Premier constat positif : ces contrats contiennent plusieurs indicateurs qui relèvent de l’impact socio-économique de la recherche. Néanmoins, ces objectifs sont généralement fixés au niveau de chaque établissement et pas au niveau du site. Il est par exemple étonnant de constater que le contrat de site de l’université Paris-Saclay ne prévoit pas d’objectif global pour les revenus de la valorisation de la recherche, alors même qu’il prévoit une mutualisation des moyens au niveau de la SATT Paris- Saclay38. Plus géné­­ralement, avec la création des SATT et plus récemment des PUI (voir encadré), la tendance est à la mutualisation des moyens dédiés à la valo­­risation de la recherche au niveau du site, et pas au niveau des établis­­sements. Il apparaît donc essentiel que les objectifs corres­­pon­­dants soient portés au niveau du contrat de site, et non d’établissement. Cela contri­­buerait à aligner l’ensemble des acteurs locaux sur des objectifs communs. Cet alignement est crucial afin de permettre une bonne colla­­boration entre les différents acteurs, et fait parfois défaut aujourd’hui : il nous a été rapporté à plusieurs reprises des situations où différents acteurs poursuivent des objectifs différents et parfois antagonistes.

Deuxième constat : les contrats comportent uniquement des objectifs quantitatifs. Trois indicateurs relèvent de l’impact socio-économique de la recherche : le montant total des contrats de recherche passés avec les entreprises, le montant des ressources propres des établissements (hors sub­­ven­­tion pour charges de service public), et enfin les revenus consolidés de la valorisation de la recherche. Si de tels objectifs financiers à moyen terme sont sans doute importants, ils ne suffisent pas pour atteindre l’objectif fondamental de la valorisation de la recherche, c’est-à-dire accroître les capacités socio-économiques du pays à long terme et créer des innovations de rupture. Si l’augmentation des revenus à moyen terme est une facette de l’objectif final, il faut aussi prendre en compte des objectifs qualitatifs, encourageant une amélioration du service proposé par les établissements, comme les délais de contractualisation ou le niveau de satisfaction des parties prenantes. En effet, ce type d’indicateurs plus qualitatifs rendent compte de la qualité et de la structuration de l’écosystème de recherche, qui sont une clé pour créer des collaborations de long terme.

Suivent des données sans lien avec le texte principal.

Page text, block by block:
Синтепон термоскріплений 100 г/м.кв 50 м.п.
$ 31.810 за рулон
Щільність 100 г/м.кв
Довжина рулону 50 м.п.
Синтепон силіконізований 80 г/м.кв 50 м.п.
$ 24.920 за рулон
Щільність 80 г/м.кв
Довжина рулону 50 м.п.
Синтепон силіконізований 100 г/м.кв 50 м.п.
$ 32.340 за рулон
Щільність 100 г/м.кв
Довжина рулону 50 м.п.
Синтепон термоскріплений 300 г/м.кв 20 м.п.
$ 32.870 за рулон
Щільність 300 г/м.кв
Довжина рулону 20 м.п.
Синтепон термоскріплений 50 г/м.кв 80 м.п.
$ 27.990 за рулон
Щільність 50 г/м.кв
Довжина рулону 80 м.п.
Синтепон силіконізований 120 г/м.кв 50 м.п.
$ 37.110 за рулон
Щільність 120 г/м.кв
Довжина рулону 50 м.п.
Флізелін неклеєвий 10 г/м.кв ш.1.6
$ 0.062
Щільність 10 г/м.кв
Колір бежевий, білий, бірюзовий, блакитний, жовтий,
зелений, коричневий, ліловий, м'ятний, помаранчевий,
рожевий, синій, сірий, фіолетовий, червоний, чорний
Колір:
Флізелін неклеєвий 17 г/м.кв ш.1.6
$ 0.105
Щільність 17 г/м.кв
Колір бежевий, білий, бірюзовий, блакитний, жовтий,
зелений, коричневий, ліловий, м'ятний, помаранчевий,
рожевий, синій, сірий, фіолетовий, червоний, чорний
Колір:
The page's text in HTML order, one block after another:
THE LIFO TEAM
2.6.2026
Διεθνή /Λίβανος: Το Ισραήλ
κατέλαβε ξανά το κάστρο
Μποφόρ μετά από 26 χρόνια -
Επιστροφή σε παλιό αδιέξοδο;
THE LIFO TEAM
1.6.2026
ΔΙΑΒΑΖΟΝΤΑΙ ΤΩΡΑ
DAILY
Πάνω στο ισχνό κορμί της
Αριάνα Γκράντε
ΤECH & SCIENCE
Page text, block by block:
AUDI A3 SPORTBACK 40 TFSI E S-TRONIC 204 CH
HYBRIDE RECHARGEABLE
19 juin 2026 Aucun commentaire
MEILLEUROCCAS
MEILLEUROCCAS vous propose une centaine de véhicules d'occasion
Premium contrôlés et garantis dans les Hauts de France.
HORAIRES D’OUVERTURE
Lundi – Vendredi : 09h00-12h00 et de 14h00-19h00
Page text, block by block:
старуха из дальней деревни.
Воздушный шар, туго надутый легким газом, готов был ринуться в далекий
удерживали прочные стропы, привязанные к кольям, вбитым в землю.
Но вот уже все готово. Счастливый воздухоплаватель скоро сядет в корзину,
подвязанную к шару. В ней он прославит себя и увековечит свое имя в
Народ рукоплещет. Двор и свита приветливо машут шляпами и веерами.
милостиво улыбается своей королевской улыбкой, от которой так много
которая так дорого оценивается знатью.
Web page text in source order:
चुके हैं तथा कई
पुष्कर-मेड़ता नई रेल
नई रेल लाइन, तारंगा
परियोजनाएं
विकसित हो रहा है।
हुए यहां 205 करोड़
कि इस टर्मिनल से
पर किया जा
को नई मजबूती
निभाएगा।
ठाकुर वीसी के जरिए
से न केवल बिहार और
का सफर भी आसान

Troisième constat : le contrat fixe généralement un objectif de croissance de 7 à 10 % de l’indicateur retenu (par exemple les revenus tirés de l’activité de valorisation sur 5 ans), sans que la trajectoire ni les moyens permettant une telle croissance ne soient explicités. Il semble crucial d’accompagner ces objectifs d’une feuille de route opérationnelle, afin qu’ils ne restent pas lettre morte.

Enfin, dernier constat : le lien entre ces contrats et la dotation des établis­­sements est difficile à comprendre. Il semblerait que la valorisation de la recherche ne soit pas liée à une dotation pour charge de service public. De même, il semblerait que l’incitation à la réalisation des objectifs soit faible voire nulle. Nous suggérons donc la généralisation d’une incitation financière, sur le modèle des instituts Carnot, c’est-à-dire une augmentation des subventions pour charges de service public conditionnée à la réalisation des objectifs.

Proposition n° 6 : Remonter les objectifs de développement de la valorisation de la recherche au niveau du contrat de site, ajouter des objectifs plus qualitatifs, accompagner ces objectifs d’une feuille de route opérationnelle, donner un bonus de subvention pour charges de service public associé à la réalisation de ces objectifs.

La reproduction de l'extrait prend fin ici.